By contrast, virtual relationships tend to rapidly develop a form of intimacy. Over time, however, the depth of the real relationship may become more fulfilling than the imagined, virtual one.

"Of course, there is also our broader sensorium – touch, smell, sight, voice – that real conversations encompass, but which the virtual can only provide crude facsimiles of."

Picking up good vibrations?

"Even if the internet were able to provide voice tone and body language, studies into the importance of human proximity indicate that this still wouldn't be enough," adds Dr Hamden. "The studies, part of neuropsychological research, show that we emit certain vibrations and that there's chemistry involved in proximity.

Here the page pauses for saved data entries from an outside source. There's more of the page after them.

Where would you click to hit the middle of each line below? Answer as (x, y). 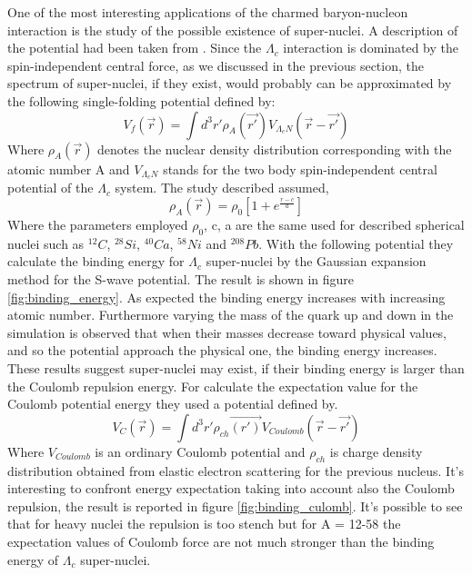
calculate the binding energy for (96, 261)
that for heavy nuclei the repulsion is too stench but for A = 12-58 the (204, 524)
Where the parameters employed (98, 225)
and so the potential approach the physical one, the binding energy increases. (222, 350)
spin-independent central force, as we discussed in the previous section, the (216, 65)
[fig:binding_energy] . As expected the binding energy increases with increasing (226, 297)
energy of (33, 559)
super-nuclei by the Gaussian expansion (316, 261)
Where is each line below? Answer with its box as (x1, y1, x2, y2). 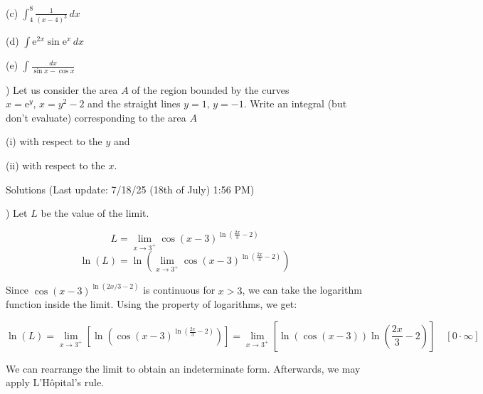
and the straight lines (87, 96, 181, 111)
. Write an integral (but (243, 96, 347, 111)
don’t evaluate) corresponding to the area (6, 110, 186, 124)
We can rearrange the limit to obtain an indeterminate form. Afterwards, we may (6, 361, 361, 376)
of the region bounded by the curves (132, 82, 290, 97)
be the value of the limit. (41, 206, 149, 220)
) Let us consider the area (6, 82, 118, 97)
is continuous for (143, 282, 216, 297)
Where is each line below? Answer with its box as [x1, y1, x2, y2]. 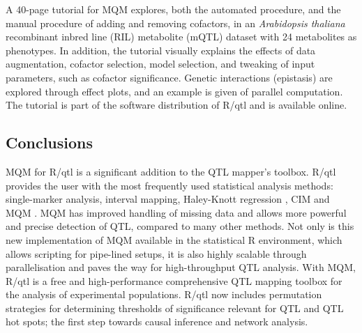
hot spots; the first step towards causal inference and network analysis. [6, 314, 308, 329]
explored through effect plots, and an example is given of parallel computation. [6, 84, 343, 98]
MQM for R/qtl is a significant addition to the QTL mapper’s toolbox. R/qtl [6, 164, 336, 178]
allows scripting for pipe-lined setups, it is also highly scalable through [6, 246, 307, 261]
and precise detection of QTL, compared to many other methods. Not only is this [6, 219, 354, 233]
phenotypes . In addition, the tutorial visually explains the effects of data [6, 42, 316, 57]
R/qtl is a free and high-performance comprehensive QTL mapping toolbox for [6, 273, 342, 288]
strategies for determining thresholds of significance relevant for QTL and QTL [6, 300, 344, 315]
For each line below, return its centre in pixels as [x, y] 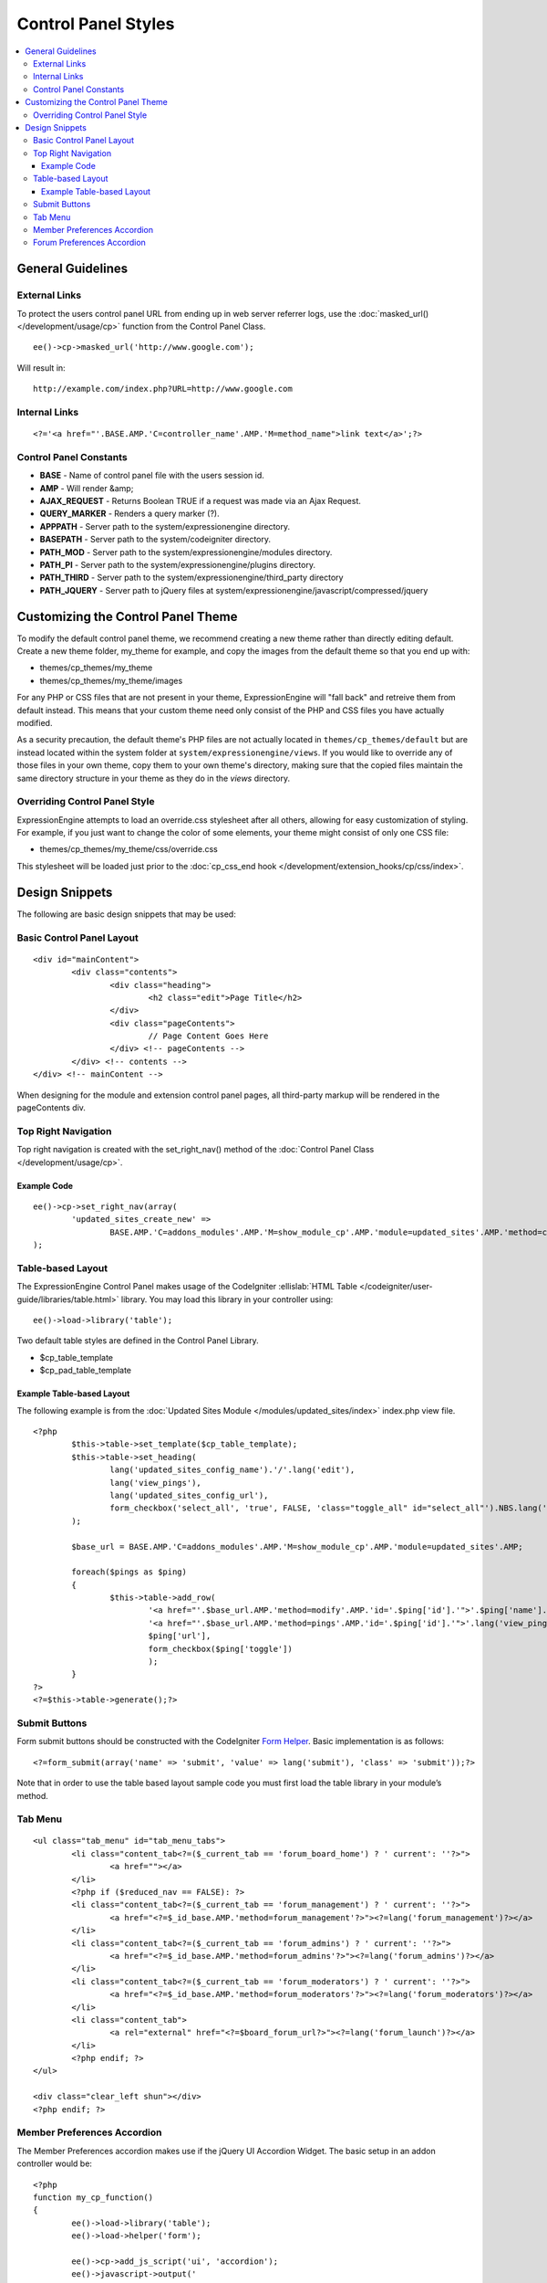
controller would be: [55, 2163]
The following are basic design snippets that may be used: [126, 914]
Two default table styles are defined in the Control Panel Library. [138, 1341]
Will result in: [41, 368]
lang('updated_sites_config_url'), [189, 1495]
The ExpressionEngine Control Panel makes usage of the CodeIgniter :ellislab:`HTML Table [187, 1287]
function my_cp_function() [93, 2197]
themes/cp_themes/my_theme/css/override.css [129, 849]
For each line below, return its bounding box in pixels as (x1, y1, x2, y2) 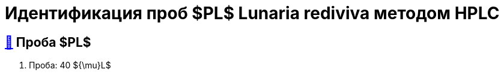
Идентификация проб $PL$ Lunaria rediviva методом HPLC (5, 3, 500, 23)
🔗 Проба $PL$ (5, 34, 91, 50)
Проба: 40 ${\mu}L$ (29, 60, 111, 71)
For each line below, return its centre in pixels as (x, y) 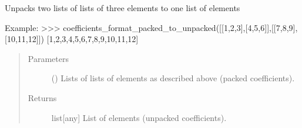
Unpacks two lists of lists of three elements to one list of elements (123, 8)
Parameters (48, 58)
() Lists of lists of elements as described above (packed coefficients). (173, 78)
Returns (42, 97)
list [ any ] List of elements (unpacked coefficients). (139, 117)
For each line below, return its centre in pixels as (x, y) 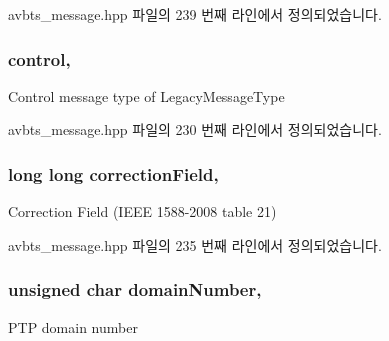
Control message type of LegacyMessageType (146, 95)
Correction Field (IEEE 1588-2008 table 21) (142, 211)
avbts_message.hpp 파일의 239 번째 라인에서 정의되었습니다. (195, 14)
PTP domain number (73, 326)
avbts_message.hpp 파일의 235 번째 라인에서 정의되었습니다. (195, 244)
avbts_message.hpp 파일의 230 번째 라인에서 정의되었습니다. (195, 129)
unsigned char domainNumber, (135, 289)
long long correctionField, (113, 173)
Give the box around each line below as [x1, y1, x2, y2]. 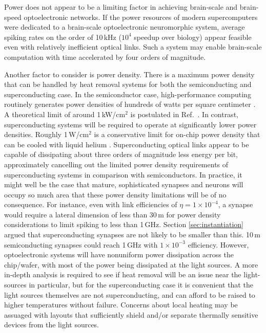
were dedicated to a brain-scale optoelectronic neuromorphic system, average [4, 21, 245, 32]
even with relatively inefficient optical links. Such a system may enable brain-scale [4, 41, 262, 52]
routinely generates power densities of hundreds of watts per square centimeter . [4, 99, 256, 109]
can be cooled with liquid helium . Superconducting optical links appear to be [4, 139, 249, 149]
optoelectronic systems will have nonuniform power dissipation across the [4, 249, 234, 260]
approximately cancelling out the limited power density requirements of [4, 159, 229, 169]
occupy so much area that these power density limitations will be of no [4, 189, 227, 199]
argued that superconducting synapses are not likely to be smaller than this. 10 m [4, 229, 260, 240]
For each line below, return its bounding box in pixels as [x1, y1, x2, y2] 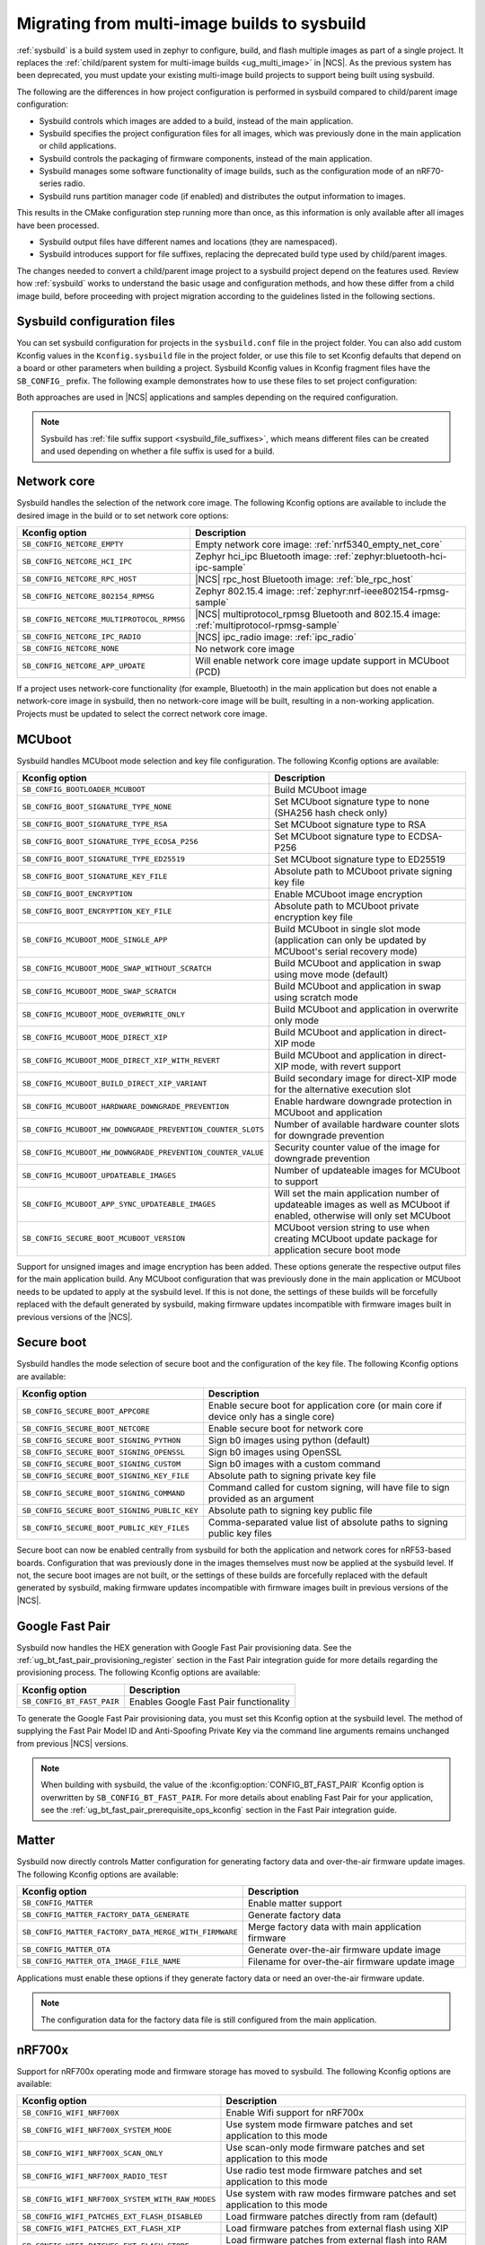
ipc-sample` [194, 561, 246, 574]
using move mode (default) [274, 968, 389, 981]
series [39, 178, 62, 189]
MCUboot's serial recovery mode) [274, 945, 418, 957]
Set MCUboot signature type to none [274, 795, 430, 807]
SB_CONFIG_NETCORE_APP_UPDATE [22, 661, 145, 671]
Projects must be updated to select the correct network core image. [16, 708, 268, 718]
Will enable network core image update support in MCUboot [194, 654, 450, 666]
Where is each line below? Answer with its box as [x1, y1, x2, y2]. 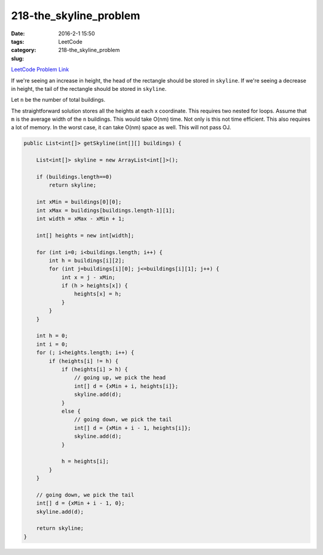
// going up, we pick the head [74, 374, 166, 381]
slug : [11, 54, 24, 62]
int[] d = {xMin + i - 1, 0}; [36, 500, 125, 507]
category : [11, 47, 36, 54]
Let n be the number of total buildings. [11, 96, 106, 103]
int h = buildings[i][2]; [48, 257, 125, 264]
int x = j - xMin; [61, 274, 116, 280]
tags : [11, 38, 25, 45]
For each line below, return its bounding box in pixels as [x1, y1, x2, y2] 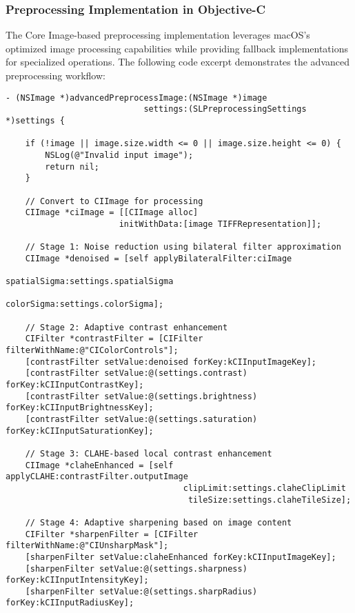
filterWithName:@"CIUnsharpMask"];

"There was a study done during the Second World War in which newborn babies were separated into two groups. One set of babies was given nurses who held them and fed them. The other set was isolated in cribs, fed mechanically and their diapers were changed by nurses wearing gloves.

"Both groups grew physically, but around the age of seven the isolated group began to die. There was no medical reason. They died due to a lack of human thriving."

"I find that people who use the internet for most of their human contact initially find it very gratifying and may form many intense virtual relationships," concedes Dr Block. "If, however, the relationships remain solely virtual, they often later feel betrayed by the false promises of the technology… and lonely."

It can't all be bad

"Too much canvas to a boat, too much nutriment to a body, too much authority to a soul: the consequence is always shipwreck," warns the Greek philosopher in The Collected Dialogues of Plato. Were he alive, Plato might have added that spending too much time online will end in shipwreck.

Then again, you'd still be able to use the internet to Google construction plans for a new boat, order the building supplies and then blog about sailing across the Seven Seas in it.
As in most things, the answer is in finding a happy medium.
Dr Block agrees.

"Old barriers such as one's 'authority' or 'accessibility' have been removed by Web access, text messaging, and e-mail, and people are feeling more empowered.

Out of that sense of empowerment, are we more apt to challenge and question authority within families, colleges, medical centres, corporations, or governments?

Arguments could be made that this is good, bad, or both. What is clear is that it is a dramatic change in how we function as a human species."